Les doigts, les orteils, le nez, les oreilles et les joues sont très sensibles au froid. Les quatre amis de Bernard n’ont pas été assez prudents. Ils ne portaient pas toujours leurs gants ou leurs mitaines. En effet, quand ils préparaient leurs repas ou montaient la tente, ils préféraient travailler les mains nues. Ils avaient froid aux mains, mais ils disaient: " Ça va passer". Ils se sont ainsi gelé les doigts!

Comment cela est-il arrivé? Leurs mains sont d’abord devenues rouges. C’est un signal d’alarme. La couleur rouge vient du surplus de sang que le corps envoie dans la main pour la réchauffer. Ce sang circule dans les minuscules vaisseaux sanguins de la peau. Mais quand il fait trop froid, ou quand la main est laissée au froid trop longtemps, les vaisseaux sanguins se contractent. Le sang a de plus en plus de difficulté à circuler. Éventuellement, la main ne reçoit plus assez de sang pour être réchauffée. Elle se refroidit encore plus.

La main devient alors engourdie. On sent moins bien les objets qu’on touche, mais surtout, on sent moins bien le froid. C’est justement parce qu’ils ne sentaient plus le froid que les amis de Bernard continuaient à préparer leurs repas sans mettre de gants.

Plus la peau continue à se refroidir, plus elle devient blanche, dure et raide. Bref, elle gèle. Pourtant, une engelure ne fait pas mal. Rappelle-toi : la peau qui gèle est engourdie. Mais attention quand ça va dégeler ! Ça pique, ça élance... Ouille!

Comme une brûlure.

Si la peau n’est pas gelée en profondeur, ce n’est pas très grave. Après quelques heures, ça ne fait plus mal. Mais il arrive parfois qu’un doigt, une main ou un pied gèle au complet. De la glace peut alors se former dans les cellules de la peau, ce qui les endommage beaucoup. De plus, quand le sang arrête de circuler, les cellules sont privées d’oxygène et meurent graduellement.

En dégelant, des cloques peuvent se former, la peau devient violette et enfle énormément. Les cloques sont de petites poches d’eau qui se forment sur la peau. Tu en as peut-être déjà eu après t’être brûlé. En fait, une engelure ressemble un peu à une brûlure. Dans les deux cas, une température extrême a brûlé la peau.

Quand on est brûlé par le froid, il faut se faire traiter par un médecin compétent. Ça prend de mois à guérir. C’est ce qui est arrivé aux amis de Bernard. Mais cela aurait pu être pire. Si leur exposition au gel avait duré plus longtemps, ils auraient dû se faire amputer.

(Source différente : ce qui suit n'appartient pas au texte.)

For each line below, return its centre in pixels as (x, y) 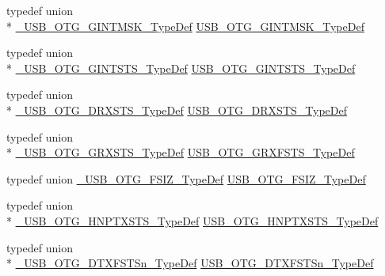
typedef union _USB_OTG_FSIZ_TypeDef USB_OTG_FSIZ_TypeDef (186, 178)
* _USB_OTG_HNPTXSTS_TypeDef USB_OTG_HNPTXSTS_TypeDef (192, 220)
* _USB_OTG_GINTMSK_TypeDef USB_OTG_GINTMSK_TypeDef (185, 26)
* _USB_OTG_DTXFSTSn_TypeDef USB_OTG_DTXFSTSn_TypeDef (190, 263)
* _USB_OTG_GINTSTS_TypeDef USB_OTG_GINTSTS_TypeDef (181, 68)
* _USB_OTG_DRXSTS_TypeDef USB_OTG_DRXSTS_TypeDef (177, 110)
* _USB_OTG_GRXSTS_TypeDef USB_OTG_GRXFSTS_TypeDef (181, 152)
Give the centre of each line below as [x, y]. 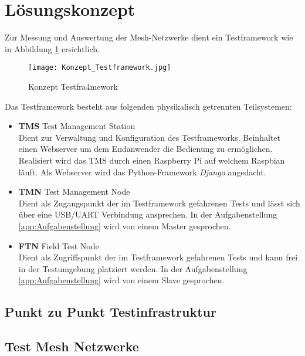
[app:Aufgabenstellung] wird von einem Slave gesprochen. [121, 280]
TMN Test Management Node [74, 191]
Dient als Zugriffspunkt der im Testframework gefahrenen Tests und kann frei [158, 257]
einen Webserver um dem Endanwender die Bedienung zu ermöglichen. [145, 149]
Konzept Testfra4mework [73, 86]
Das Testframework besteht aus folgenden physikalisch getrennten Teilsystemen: [148, 106]
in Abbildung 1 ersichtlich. [52, 48]
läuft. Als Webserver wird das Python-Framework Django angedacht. [142, 172]
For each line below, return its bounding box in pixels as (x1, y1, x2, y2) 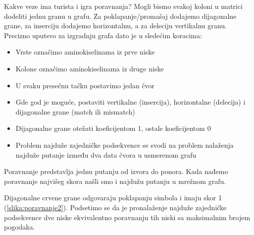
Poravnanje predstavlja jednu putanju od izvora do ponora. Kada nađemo (4, 166, 228, 176)
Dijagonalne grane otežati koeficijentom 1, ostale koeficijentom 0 (15, 123, 211, 133)
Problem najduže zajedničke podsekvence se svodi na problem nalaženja (15, 139, 234, 150)
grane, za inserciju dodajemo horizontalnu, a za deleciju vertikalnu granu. (4, 20, 227, 31)
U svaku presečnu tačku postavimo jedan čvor (15, 80, 155, 90)
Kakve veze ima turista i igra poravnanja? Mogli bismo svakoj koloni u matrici (4, 1, 243, 11)
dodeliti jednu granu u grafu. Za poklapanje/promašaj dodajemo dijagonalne (4, 10, 237, 21)
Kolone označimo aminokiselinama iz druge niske (15, 63, 164, 73)

Il n’est pas nécessaire d’aller au pôle Nord pour se geler les doigts ! Cela peut arriver en jouant dehors un après-midi, près de chez toi. Voici quelques conseils pour éviter les engelures. 1. Habille-toi assez chaudement : un bon manteau, une tuque, des mitaines, de bonnes bottes. 2. Protège-toi du vent: le vent refroidit très vite la peau. 3. Reste au sec: quand la peau ou les vêtements sont mouillés, ils se refroidissent beaucoup plus vite.

Attention: il ne faut jamais frotter la peau gelée avec de la neige. Cela la fera geler encore plus!

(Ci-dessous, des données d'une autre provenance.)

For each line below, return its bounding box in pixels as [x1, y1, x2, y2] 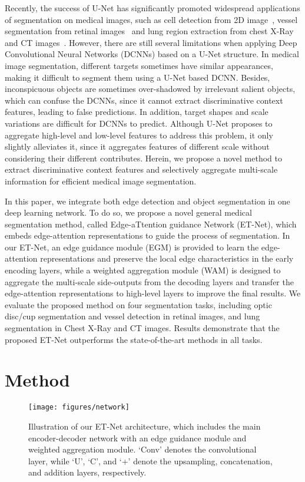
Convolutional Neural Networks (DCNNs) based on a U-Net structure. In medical [5, 48, 299, 60]
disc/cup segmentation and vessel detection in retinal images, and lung [5, 310, 260, 322]
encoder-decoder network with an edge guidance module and [28, 431, 247, 444]
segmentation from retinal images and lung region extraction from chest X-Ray [5, 25, 294, 37]
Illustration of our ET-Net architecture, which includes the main [28, 420, 261, 432]
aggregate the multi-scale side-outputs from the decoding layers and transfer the [5, 275, 294, 288]
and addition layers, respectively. [28, 466, 147, 478]
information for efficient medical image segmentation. [5, 174, 197, 187]

La plupart des repas sont constitués d’aliments déshydratés (séchage à chaud) et lyophilisés, auxquels on ajoute de la neige fondue. La lyophilisation et une technique de séchage à froid mise au point par la NASA pour les astronautes. Le café et un produit lyophilisé) Cela ne prend pas beaucoup de place, c’est très léger à transporter et surtout facile et rapide à préparer.

Dans l’Arctique, il n’y a pas d’arbres. Il faut donc que la tente soit tendue et attachée très solidement afin de résister aux grands vents. Pour la plaquer au sol, on dépose de la neige sur le tissu (le double toit) qui dépasse de la tente et on la tape.

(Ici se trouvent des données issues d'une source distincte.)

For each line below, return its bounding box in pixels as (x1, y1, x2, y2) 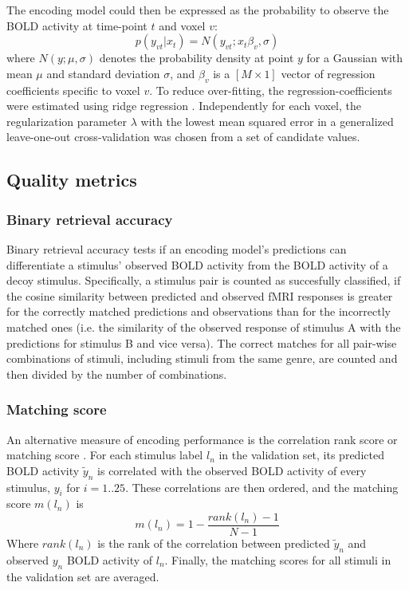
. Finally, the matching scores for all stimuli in (164, 551, 391, 568)
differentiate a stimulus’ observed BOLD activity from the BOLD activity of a (6, 256, 388, 273)
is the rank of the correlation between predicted (97, 534, 330, 551)
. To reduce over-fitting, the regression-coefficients (149, 81, 392, 98)
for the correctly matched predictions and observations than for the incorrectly (6, 303, 391, 320)
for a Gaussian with (306, 49, 403, 66)
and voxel (159, 17, 206, 33)
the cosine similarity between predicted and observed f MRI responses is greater (6, 287, 393, 304)
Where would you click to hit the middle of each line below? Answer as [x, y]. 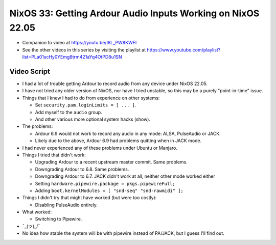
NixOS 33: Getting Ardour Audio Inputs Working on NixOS [134, 13]
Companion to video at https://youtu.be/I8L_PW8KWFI [79, 43]
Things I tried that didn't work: [54, 155]
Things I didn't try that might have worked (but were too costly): [89, 198]
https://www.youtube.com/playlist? [184, 50]
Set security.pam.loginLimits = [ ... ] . [86, 105]
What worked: [37, 212]
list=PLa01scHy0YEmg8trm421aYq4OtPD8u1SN [72, 57]

Les explorateurs se lavent régulièrement... dans la neige. Comme il fait trop froid pour que la neige fonde, ils l’utilisent plutôt comme abrasif. Cette neige agit ainsi un peu comme du papier sablé! Tu comprendras que les explorateurs se nettoient très rapidement. Si la neige fond un peu sur leur corps, ils doivent se laisser sécher par le vent.